Logo Bloomberg Technoz

JPMorgan Percaya Pasar Kripto Naik Asalkan Hal ini Terpenuhi

Redaksi
27 February 2026 08:58

Ilustrasi koin digital kripto Bitcoin, Ether dalam ekosistem cryptocurrencies. (Bloomberg)
Ilustrasi koin digital kripto Bitcoin, Ether dalam ekosistem cryptocurrencies. (Bloomberg)

Bloomberg, Pasar kripto mungkin akan mendapatkan dorongan yang signifikan pada paruh kedua tahun ini, menurut JPMorgan Chase & Co. Keyakinan tersebut hadir didasari jika para pembuat kebijakan AS menyetujui RUU struktur pasar yang komprehensif, walau sentimen pasar masih buruk, kata JPMorgan Chase & Co.

“Jika disetujui, undang-undang yang dimaksud akan mengubah struktur pasar dengan memberikan kejelasan regulasi, mengakhiri ‘regulasi melalui penegakan hukum,’ mendorong tokenisasi, dan memfasilitasi partisipasi institusional yang lebih besar,” kata bank tersebut dalam catatan risetnya.
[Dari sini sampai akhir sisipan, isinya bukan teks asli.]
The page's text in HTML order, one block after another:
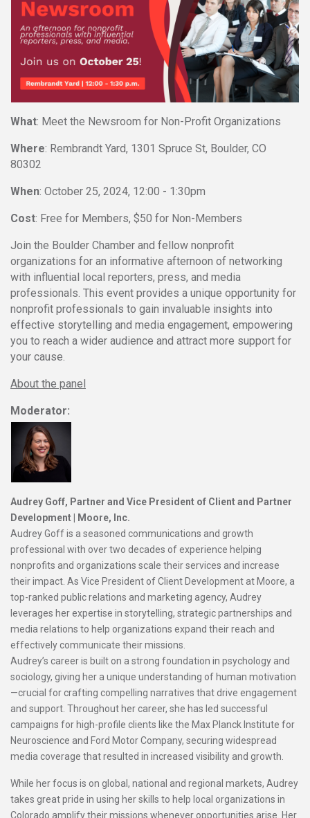
What: Meet the Newsroom for Non-Profit Organizations
Where: Rembrandt Yard, 1301 Spruce St, Boulder, CO
80302
When: October 25, 2024, 12:00 - 1:30pm
Cost: Free for Members, $50 for Non-Members
Join the Boulder Chamber and fellow nonprofit
organizations for an informative afternoon of networking
with influential local reporters, press, and media
professionals. This event provides a unique opportunity for
nonprofit professionals to gain invaluable insights into
effective storytelling and media engagement, empowering
you to reach a wider audience and attract more support for
your cause.
About the panel
Moderator:
Audrey Goff, Partner and Vice President of Client and Partner
Development |
Moore, Inc.
Audrey Goff is a seasoned communications and growth
professional with over two decades of experience helping
nonprofits and organizations scale their services and increase
their impact. As Vice President of Client Development at Moore, a
top-ranked public relations and marketing agency, Audrey
leverages her expertise in storytelling, strategic partnerships and
media relations to help organizations expand their reach and
effectively communicate their missions.
Audrey’s career is built on a strong foundation in psychology and
sociology, giving her a unique understanding of human motivation
—crucial for crafting compelling narratives that drive engagement
and support. Throughout her career, she has led successful
campaigns for high-profile clients like the Max Planck Institute for
Neuroscience and Ford Motor Company, securing widespread
media coverage that resulted in increased visibility and growth.
While her focus is on global, national and regional markets, Audrey
takes great pride in using her skills to help local organizations in
Colorado amplify their missions whenever opportunities arise. Her
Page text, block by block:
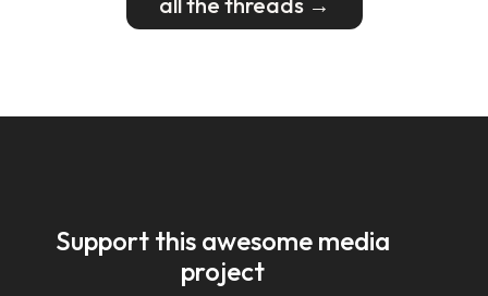
Support this awesome media
project
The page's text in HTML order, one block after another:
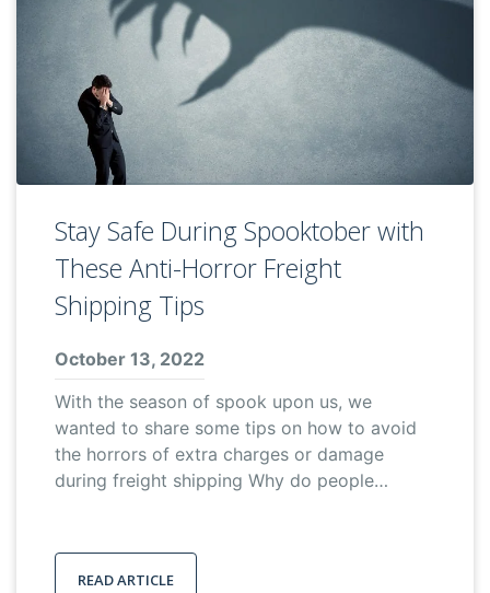
Stay Safe During Spooktober with
These Anti-Horror Freight
Shipping Tips
October 13, 2022
With the season of spook upon us, we
wanted to share some tips on how to avoid
the horrors of extra charges or damage
during freight shipping Why do people…
READ ARTICLE
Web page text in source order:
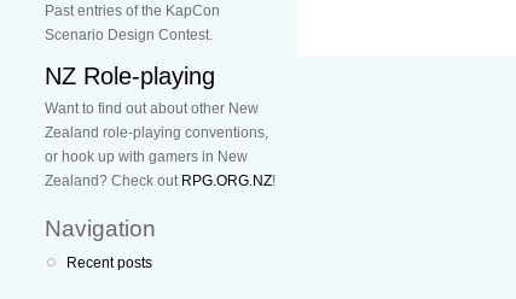
Past entries of the KapCon
Scenario Design Contest.
NZ Role-playing
Want to find out about other New
Zealand role-playing conventions,
or hook up with gamers in New
Zealand? Check out RPG.ORG.NZ!
Navigation
Recent posts
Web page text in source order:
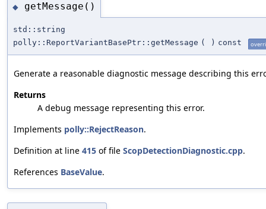
◆ getMessage()
std::string
polly::ReportVariantBasePtr::getMessage ( ) const
Generate a reasonable diagnostic message describing this
Returns
A debug message representing this error.
Implements polly::RejectReason.
Definition at line 415 of file ScopDetectionDiagnostic.cpp.
References BaseValue.
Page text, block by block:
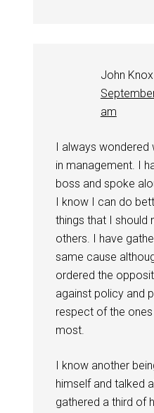
John Knox
am
I always wondered
in management. I
boss and spoke
I know I can do
things that I should
others. I have
same cause
ordered the
against policy and
respect of the
most.
I know another
himself and talked
gathered a third of
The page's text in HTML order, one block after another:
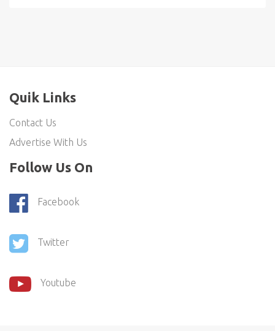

The Clarity Act, yang telah disetujui oleh DPR AS, merupakan bagian dari upaya lebih luas di Kongres guna menciptakan kerangka regulasi komprehensif untuk aset digital. Rancangan undang-undang tersebut bergerak lebih lambat di Senat di tengah perselisihan, karena para legislator berupaya mengatasi ‘celah’ dalam Genius Act, yang ditandatangani oleh Presiden Donald Trump pada Juli. Langkah tersebut merupakan yang pertama menetapkan kerangka kerja federal untuk penerbitan stablecoin.


Salah satu poin krusial yakni, apakah platform perdagangan kripto seperti Coinbase Global Inc. boleh memberikan imbalan kepada pengguna yang menyimpan stablecoin, jenis token yang dirancang untuk mengikuti nilai dolar AS. Perbankan berargumen bahwa membiarkan perusahaan membayar imbal hasil atas simpanan stablecoin klien dapat menarik dana dari simpanan dengan imbal hasil lebih rendah dan menimbulkan risiko bagi stabilitas keuangan.

CEO Coinbase, Brian Armstrong, pada awal tahun ini menarik dukungannya terhadap RUU tersebut. Coinbase, perusahaan kripto lainnya, kelompok perdagangan, dan industri perbankan sejak itu telah mengadakan beberapa pertemuan di Gedung Putih guna berkompromi. Pekan sebelumnya, Armstrong mengatakan ada “jalan ke depan.”